Tunisie: débat inédit entre les deux finalistes de la présidentielle

D’un côté un austère spécialiste du droit constitutionnel, de l’autre un homme d’affaires clivant au verbe facile: les finalistes à la présidentielle tunisienne, deux candidats aux antipodes, s’affrontent vendredi lors d’un débat très attendu à deux jours du scrutin.

Le face-à-face entre l’universitaire Kais Saied, 61 ans, et l’homme d’affaires et des médias Nabil Karoui, 56 ans, tout juste sorti de prison, clôt une campagne rocambolesque, marquée par la libération mercredi du second, incarcéré depuis un mois.

Dès sa sortie de prison, ce duel télévisé a été annoncé, une première dans le pays pionnier des Printemps arabes.
«Enfin… le débat !», titre vendredi en Une le quotidien Al Chourouk. «Ce soir ou jamais», écrit Le Temps, qui qualifie le duel de «décisif». Pour le journal Al Maghreb, le face-à-face doit «permettre aux sept millions d’électeurs tunisiens de savoir qui mérite leur confiance».

Au premier tour de la présidentielle début octobre, les deux outsiders étaient arrivés en tête, au détriment de l’élite politique en place, sanctionnée par les urnes.

Candidat sans parti, M. Saied a obtenu 18,4% des voix contre 15,5% pour M. Karoui, candidat sous les couleurs de Qalb Tounes, un parti qu’il a fondé en juin.

Le 23 août, le publicitaire avait pourtant été arrêté et placé en détention pour «fraude» et «blanchiment d’argent».
Sa libération a relancé la campagne, et les candidats jouent leurs dernières cartes vendredi –samedi étant jour de silence électoral avant le scrutin dimanche.

M. Karoui a effectué vendredi matin sa première visite de campagne à Bizerte (nord), sa ville natale, où il a été accueilli par une immense foule.

Les préparatifs ont commencé sur l’avenue Bourguiba, au coeur de Tunis, pour son premier et dernier meeting de campagne vendredi après-midi.

Les partisans de M. Saied se réuniront non loin et au même moment, mais leur candidat, qui n’a participé à aucun rassemblement, ne sera pas présent, ont-ils indiqué.

Le débat entre les deux finalistes prévu à 21H00 (20H00 GMT) doit être diffusé sur la plupart des chaînes tunisiennes, et plusieurs chaînes étrangères.

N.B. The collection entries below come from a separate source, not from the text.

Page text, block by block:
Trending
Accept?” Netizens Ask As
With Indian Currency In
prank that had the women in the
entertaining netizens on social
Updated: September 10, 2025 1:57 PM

Il sera «plus interactif» que les trois soirées politiques avec 24 candidats au premier tour, qui avaient été massivement suivies, assure Belabbès Benkredda, l’un des organisateurs.

Après une introduction de trois minutes chacun, les deux finalistes devront répondre aux mêmes questions, puis auront ensuite la possibilité de réagir aux propos de leur rival.

Sur la forme, tout semble opposer les deux hommes: surnommé «Robocop» pour sa diction rigide et son visage impassible, l’ex-enseignant de droit à la retraite s’exprime dans un arabe littéraire châtié, parfois ampoulé. Il vit dans un quartier de la classe moyenne et son QG est installé dans un appartement décrépit du centre-ville.
Tout le contraire du magnat des médias, un communicant chaleureux, séducteur, s’exprimant en dialecte tunisien parsemé de français. Cheveux gris gominés, il conduit des voitures de luxe et vit dans une belle demeure de la banlieue chic de Tunis.

Sur le fond, Kais Saied propose une décentralisation radicale du pouvoir et une révolution par le droit, son thème de prédilection. Il reprend des slogans de la révolution de 2011, appelant à redonner «le pouvoir au peuple» tout en restant très légaliste, ce qui lui vaut d’être largement plébiscité par les étudiants –notamment ceux qui furent les siens.

Nabil Karoui, qui fondé avec son frère Ghazi l’une des principales chaînes de télévision du pays, Nessma, a fait de la défense des plus démunis son cheval de bataille, puisant volontiers dans le registre du lyrisme. Il se présente comme le «père» de la «grande famille» de ses électeurs.

Alors que le parti d’inspiration islamiste Ennahdha, arrivé en tête des légisaltives du 6 octobre, mène des tractations pour tenter de rassembler une majorité gouvernementale, Nabil Karoui s’est de nouveau présenté comme un rempart face à l’islamisme.

Réactivant un clivage utilisé en 2014 –et qui n’avait pas empêché progressistes et islamistes de s’allier pour gouverner–, il a accusé Kais Saied d’être une courroie de transmission d’Ennahdha.

Tout en étant conservateur, l’universitaire a toujours clamé son indépendance des partis et défendu la primauté du droit sur la religion.

Les sept millions d’électeurs tunisiens retournent dimanche aux urnes pour la troisième fois en un mois, dans un contexte économique difficile, qui alimente une grogne sociale croissante.